(WNS)--Republican-appointed Justice Anthony Kennedy affirmed his legacy of protecting Roe v. Wade June 27 by providing the decisive vote to strike two provisions of a Texas law regulating abortion centers. Kennedy also provided the decisive vote in Planned Parenthood v. Casey, a 1992 ruling that upheld Roe.
The ruling from Kennedy and the liberals—Justices Ruth Bader Ginsburg, Stephen Breyer, Sonia Sotomayor, and Elena Kagan—said abortion was safer than childbirth, long a talking point of abortion groups like Planned Parenthood. Kennedy’s vote meant that the late Justice Antonin Scalia, had he lived through this term, would not have changed the 5-3 outcome.
Two provisions in the Texas law, H.B. 2, were at issue: One required abortion centers to meet ambulatory surgical center (ASC) standards and another required abortionists to have admitting privileges at a nearby hospital.
The Texas legislature passed the measures in response to the conviction of Pennsylvania abortionist Kermit Gosnell, whose center was a horror scene aside from the abortions he performed. A Philadelphia jury convicted Gosnell of first-degree murder in the deaths of three babies born alive and manslaughter in the death of a patient. The grand jury investigating that case recommended states require abortion centers to meet ASC standards.
“Gosnell’s behavior was terribly wrong,” Breyer wrote for the majority. “But there is no reason to believe that an extra layer of regulation would have affected that behavior. Determined wrongdoers, already ignoring existing statutes and safety measures, are unlikely to be convinced to adopt safe practices by a new overlay of regulations.”
Justice Samuel Alito, writing a dissent joined by Chief Justice John Roberts and Justice Clarence Thomas, said a similar law in Pennsylvania might have shut down Gosnell’s facility before he could commit his crimes.
“If there were any similarly unsafe facilities in Texas, H.B. 2 was clearly intended to put them out of business,” Alito wrote.
But the Supreme Court second-guessed the Texas legislature here, tossing out the state’s assertion that the regulations were medically necessary and ruling that judicial precedent required removing obstacles from women seeking abortions.

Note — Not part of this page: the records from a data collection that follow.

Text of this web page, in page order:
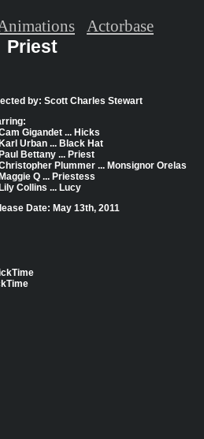
Priest
by: Scott Charles Stewart
Gigandet ... Hicks
Karl Urban ... Black Hat
Paul Bettany ... Priest
Plummer ... Monsignor Orelas
Maggie Q ... Priestess
Lily Collins ... Lucy
Date: May 13th, 2011
Actorbase
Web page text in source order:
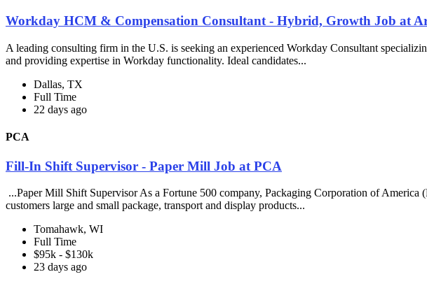
Workday HCM & Compensation Consultant - Hybrid, Growth Job at
A leading consulting firm in the U.S. is seeking an experienced Workday Consultant
and providing expertise in Workday functionality. Ideal candidates...
Dallas, TX
Full Time
22 days ago
PCA
Fill-In Shift Supervisor - Paper Mill Job at PCA
...Paper Mill Shift Supervisor As a Fortune 500 company, Packaging Corporation of America
customers large and small package, transport and display products...
Tomahawk, WI
Full Time
$95k - $130k
23 days ago
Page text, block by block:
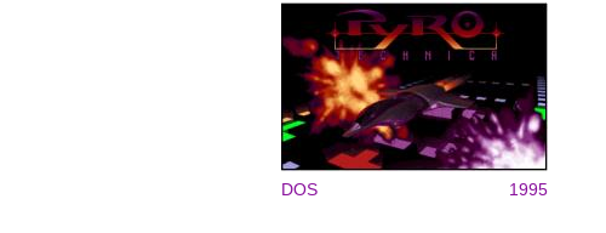
DOS 1995
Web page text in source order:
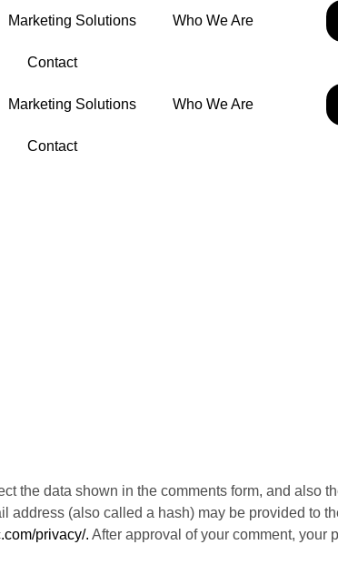
Marketing Solutions Who We Are
Contact
Marketing Solutions Who We Are
Contact
the data shown in the comments form, and also
address (also called a hash) may be provided to
privacy/. After approval of your comment, your
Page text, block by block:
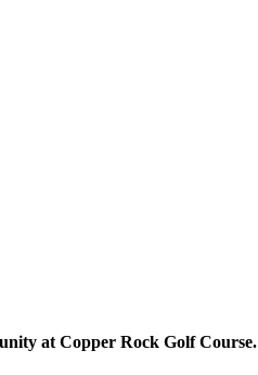
at Copper Rock Golf Course.
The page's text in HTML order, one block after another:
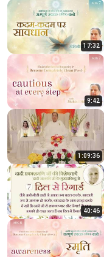
17:32
9:42
1:09:36
40:46
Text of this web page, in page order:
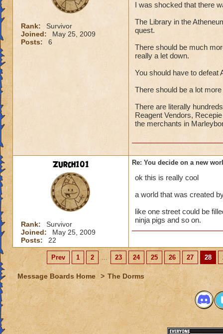
Rank:
Survivor
Joined:
May 25, 2009
Posts:
6
I was shocked that there
The Library in the
quest.
There should be much
really a let down.
You should have to defeat
There should be a lot
There are literally
Reagent Vendors,
the merchants in
Zurch101
Rank:
Survivor
Joined:
May 25, 2009
Posts:
22
Re: You decide on a new
ok this is really cool
a world that was created
like one street could be
ninja pigs and so on.
Prev 1 2 ... 23 24 25 26 27 28
Message Boards Home > The Dorms
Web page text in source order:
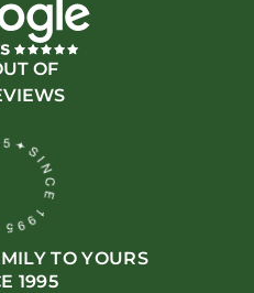
OF
TO YOURS
1995
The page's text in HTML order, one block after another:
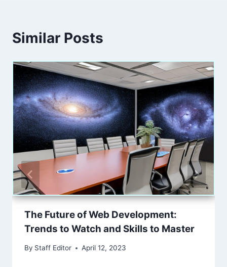
Similar Posts
The Future of Web Development:
Trends to Watch and Skills to Master
By Staff Editor April 12, 2023
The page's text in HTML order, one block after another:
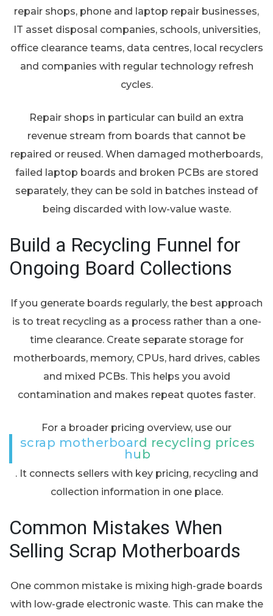
repair shops, phone and laptop repair businesses,
IT asset disposal companies, schools, universities,
office clearance teams, data centres, local recyclers
and companies with regular technology refresh
cycles.
Repair shops in particular can build an extra
revenue stream from boards that cannot be
repaired or reused. When damaged motherboards,
failed laptop boards and broken PCBs are stored
separately, they can be sold in batches instead of
being discarded with low-value waste.
Build a Recycling Funnel for
Ongoing Board Collections
If you generate boards regularly, the best approach
is to treat recycling as a process rather than a one-
time clearance. Create separate storage for
motherboards, memory, CPUs, hard drives, cables
and mixed PCBs. This helps you avoid
contamination and makes repeat quotes faster.
For a broader pricing overview, use our
scrap motherboard recycling prices
hub
. It connects sellers with key pricing, recycling and
collection information in one place.
Common Mistakes When
Selling Scrap Motherboards
One common mistake is mixing high-grade boards
with low-grade electronic waste. This can make the
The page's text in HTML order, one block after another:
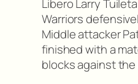
Libero Larry
Warriors
Middle attacker
finished with a
blocks against the
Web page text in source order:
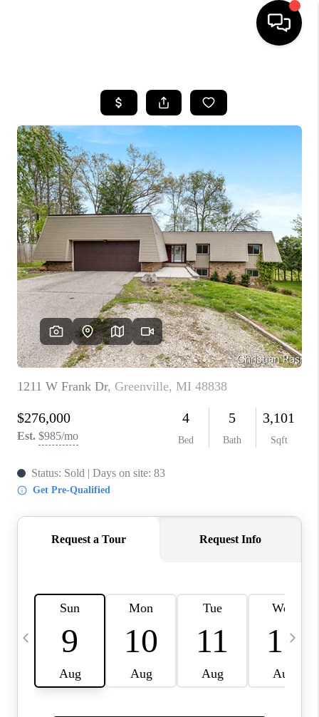
SEARCH LISTINGS
BUYING
SELLING
FINANCING
HOME VALUE
WHO WE ARE
GIVING BACK
CAREERS
ABOUT PLACE
CONNECT
TOP AREAS
BLOG
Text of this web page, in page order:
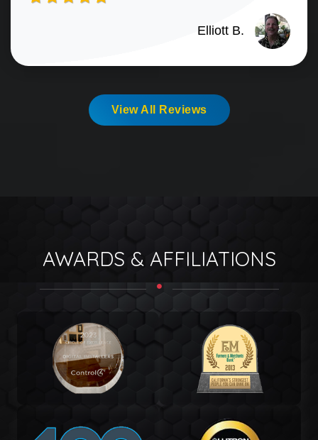
Elliott B.
View All Reviews
AWARDS & AFFILIATIONS
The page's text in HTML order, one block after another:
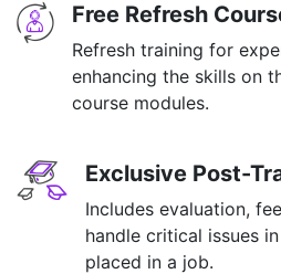
Free Refresh
Refresh training for
enhancing the skills on
course modules.
Exclusive Post-
Includes evaluation,
handle critical issues
placed in a job.
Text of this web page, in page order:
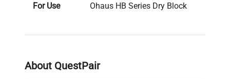
For Use
Ohaus HB Series Dry Block
About QuestPair
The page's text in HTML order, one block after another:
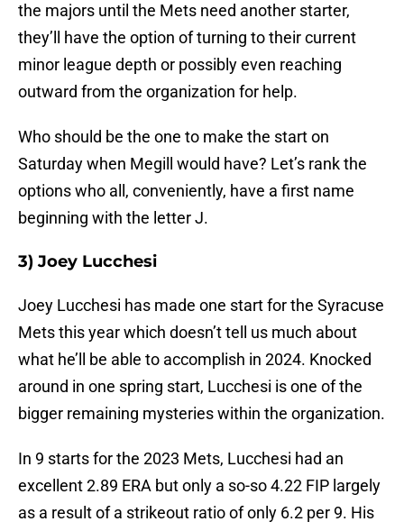
the majors until the Mets need another starter,
they’ll have the option of turning to their current
minor league depth or possibly even reaching
outward from the organization for help.
Who should be the one to make the start on
Saturday when Megill would have? Let’s rank the
options who all, conveniently, have a first name
beginning with the letter J.
3) Joey Lucchesi
Joey Lucchesi has made one start for the Syracuse
Mets this year which doesn’t tell us much about
what he’ll be able to accomplish in 2024. Knocked
around in one spring start, Lucchesi is one of the
bigger remaining mysteries within the organization.
In 9 starts for the 2023 Mets, Lucchesi had an
excellent 2.89 ERA but only a so-so 4.22 FIP largely
as a result of a strikeout ratio of only 6.2 per 9. His

Pro-life lawyers anticipated this loss because if the court had been tied, the justices likely would have announced that soon after the March arguments in the case.
Nevertheless, the ruling sets a mess of new legal standards for state abortion regulations, and Justice Clarence Thomas, in a clear-eyed dissent, said it will “surely mystify lower courts for years to come.”
“As the court applies whatever standard it likes to any given case, nothing but empty words separates our constitutional decisions from judicial fiat,” Thomas wrote.
At the arguments in this case in March, Alito wondered whether the Supreme Court was “qualified” to determine abortion’s medical risks and what would mitigate them. Now the answer is clear: The court believes it is qualified.
Typically in rulings, the Supreme Court cites and interprets relevant laws on the issue at hand. But on abortion there are no federal laws to cite: The Supreme Court is the author of legalized abortion. The lack of statutory authority in striking a state law reveals the court’s legislative bent over the last 40 years on this issue.
Citing only its own precedents, the court wrote that states may “insure maximum safety for the patient” (Roe v. Wade) but must not “place a substantial obstacle in the path of a woman’s choice” or “impose an undue burden on the right” to an abortion (Planned Parenthood v. Casey).
Thomas’ dissent highlights how the court is making up its abortion jurisprudence as it goes along. The decision “perpetuates the court’s habit of applying different rules to different constitutional rights—especially the putative right to abortion.”
“Our law is now so riddled with special exceptions for special rights that our decisions deliver neither predictability nor the promise of a judiciary bound by the rule of law,” Thomas wrote.
Much of the ruling focused on facts. Did abortion facilities shut down as a result of the new law? Could the remaining facilities provide a sufficient number of abortions to meet demand? The Supreme Court disregarded the facts from the 5th U.S. Circuit Court of Appeals, which upheld H.B. 2, instead embracing the testimonies from the lower district court, which struck down the law. The Supreme Court concluded that H.B. 2 “provides few, if any, health benefits for women.”
This ruling also imposed a new, higher constitutional bar for state laws regulating abortion. In other words, regulation of a business would have less legal standards to meet than regulation of an abortion facility.
“The state’s burden has been ratcheted to a level that has not applied for a quarter century,” Thomas wrote.
One tiny silver lining for pro-lifers in Breyer’s ruling: He reiterated the Casey precedent that the state may regulate abortion when an infant becomes viable.
“[W]e now use ‘viability’ as the relevant point at which a state may begin limiting women’s access to abortion for reasons unrelated to maternal health,” the court wrote.
This was the final day of the Supreme Court’s term. The court will begin sitting again in October.